Ha muerto el Papa, por Juan Andrés Pastor

Como ya sabéis ha muerto el Papa Francisco, una noticia que ha apenado a gente, buena gente de todo el mundo, independientemente de su credo o ideario. Muchos creemos que el argentino ha sido querido y estimado en mayor medida fuera del Vaticano y no tanto dentro. Es el peaje que se cobra la valentía de los rebeldes.
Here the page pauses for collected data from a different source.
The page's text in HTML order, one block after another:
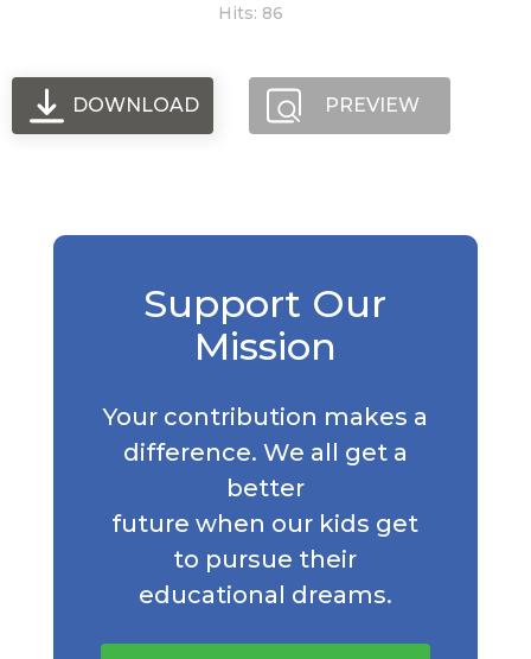
Hits: 86
DOWNLOAD PREVIEW
Support Our
Mission
Your contribution makes a
difference. We all get a
better
future when our kids get
to pursue their
educational dreams.
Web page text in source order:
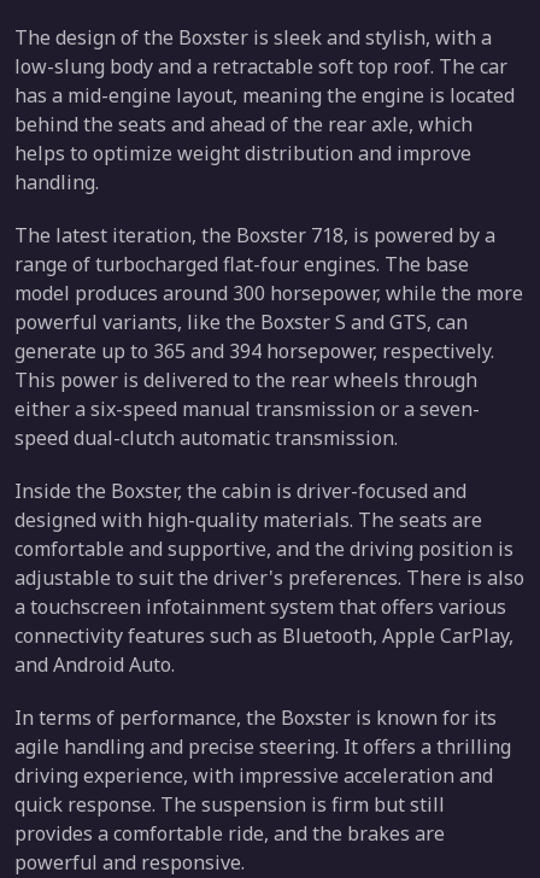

En el momento de escribir este artículo las campanas de las iglesias de Estella tocan a muerto y todos respiramos más despacio en señal de respeto.

La triste noticia me ha recordado un artículo que publiqué en Diario de Navarra el 15 de marzo de 2013, al poco de que Bergoglio se sentará en la silla de San Pedro.

UN ESTELLÉS PRIMER OBISPO DE BUENOS AIRES

Nos pasó a muchos que el nombre de Jorge Mario Bergoglio no nos sonaba en absoluto, hasta que anteayer este argentino de setenta y siete años fue elegido Papa en sustitución de Benedicto XVI. Al conocerle el desempeño como arzobispo de Buenos Aires, recordé cómo en 1991 entré cargado de curiosidad en la catedral de esa ciudad austral. La primera impresión al ver el templo desde el exterior es más la de una biblioteca que la de un templo religioso.

Una vez en su interior me dio por leer placas, lápidas e inscripciones varias, y en una de ellas me di de bruces con el nombre de Antonio de Azcona Imberto. Me llamaron la atención los dos apellidos, ambos por reconocidos. Azcona, en el valle de Yerry, a 11.000 km de distancia. Imberto, por tallista y escultor en la Estella del siglo XVI. El tal Antonio resultó ser natural de nuestra ciudad y Obispo de la diócesis de Buenos Aires en pleno siglo XVII. En ningún lugar hasta ese momento había conocido de su existencia.

Las noticias de esta semana, entre fumatas y cónclaves, me lo trajeron a la memoria. Nuestro paisano nació aquí en 1618 y murió allí en 1700. Su vida mejora con creces las aventuras y desventuras que seamos capaces de imaginar. Su primer viaje a América le llegó con 25 años, acompañando al obispo de Yucatán, siendo ordenado sacerdote un año después.

Como párroco se estrenó en la ciudad de Potosí, en Bolivia, tan famosa por las minas de plata que aún en la actualidad seguimos valorando los tesoros con dicha referencia.
Veintiocho años más tarde, al sumar 53, se le sitúa de nuevo en Madrid, esperando ser nombrado obispo auxiliar de Lima. Sin embargo, Inocencio XI le otorga el obispado en Santa María del Buen Aire. En ese momento nuestro protagonista cambió definitivamente el Ega por el Río de la Plata. Ya no hubo regreso. Tomó posesión de su nuevo cargo el 16 de mayo de 1677, permaneciendo en el mismo hasta su muerte en 1700, cuando sumaba 82 años.

De su mandato, los cronistas destacan la apertura del hospital de San Martín, dedicado a asistir a los pobres del lugar. Aseguran que su empeño personal permitió terminar la catedral bonaerense, arrasada por un temporal en 1682, ejerciendo como maestro de obra. De aquel tiempo data una carta enviada al rey Carlos II El Hechizado, último que lo fue de la dinastía de los Austrias, manifestando las dificultades para encontrar misioneros que evangelizaran a los indios.

Esas cuitas desaparecieron cuando los jesuitas decidieron asumir el reto. Antonio de Azcona Imberto, primer obispo porteño procedente del clero secular y natural de Estella, murió en Buenos Aires cuando acababa el siglo de las luces y se iniciaba el XVIII. Sus restos descansan en la catedral metropolitana.

El nombramiento de Bergoglio como Papa nos lo trajo a la memoria olvidado como estaba a este lado del Ega y del Atlántico.